Molecular docking technique was applied to compute the intermolecular binding abilities between the predicted anti-SARS-CoV-2 drugs and the SARS-CoV-2 spike protein/human ACE2. The chemical structures of drugs were downloaded in the form of the PDB format files from the DrugBank database. We used AutoDockTools to convert these PDB files into pdbqt files needed by AutoDock4. The structures of SARS-CoV-2 spike receptor-binding domain bound with ACE2 (PDB ID: 6M0J) were downloaded from the RCSB Protein Data Bank51. The spike protein and ACE2 were used as receptors, and the predicted anti-SARS-CoV-2 drugs were used as ligands for the molecular docking.

We first removed solvent and organic compounds and preprocessed the receptor proteins based on PyMOL31 (https://github.com/schrodinger/pymol-open-source, release 2.4.0, open source license: BSD-like). The receptors’ atoms were assigned the AD4 type and Gasteiger charges were considered before docking. Molecular docking software, AutoDock19 (http://autodock.scripps.edu/, AutoDock 4.2.6, open source license: GPL), was then used to conduct molecular docking. The binding pocket was defined by AutoGrid4, the grid size was set to 82 × 154 × 84 with a spacing of 0.375 Å, and the grid center was placed at the area of SARS-CoV-2 spike receptor-binding domain bounding with ACE2 (x = − 36.884, y = 29.245, z = − 0.005). The LGA (Lamarckian genetic algorithm) with default parameter provided by AutoDock4 was used as the search method. The docking contained two main processes: computation of conformation, position, and orientation of ligands within the binding sites and ranking of these conformations based on the binding affinities18.

Conclusion

To find potential antiviral drugs, in this study, we integrated the complete genome sequences of viruses, the chemical structures of drugs, and the VDA network. We then developed a VDA prediction method based on random walk with restart on the heterogeneous network.

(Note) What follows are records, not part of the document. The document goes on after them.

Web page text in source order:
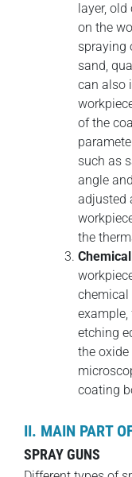
layer,
on the
spraying
sand,
can also
of the
such as
angle
adjusted
the
chemical
etching
the
coating
II. MAIN PART
SPRAY GUNS

The results suggested that remdesivir and ribavirin may be applied to the treatment of COVID-19. In the emergency situation, this study focused more on finding antiviral drugs. In the future, we will further integrate more biological data and design more powerful models to improve the accuracy of VDA identification. We hope that our proposed VDA-RWR method could help the screening of drugs for preventing COVID-19.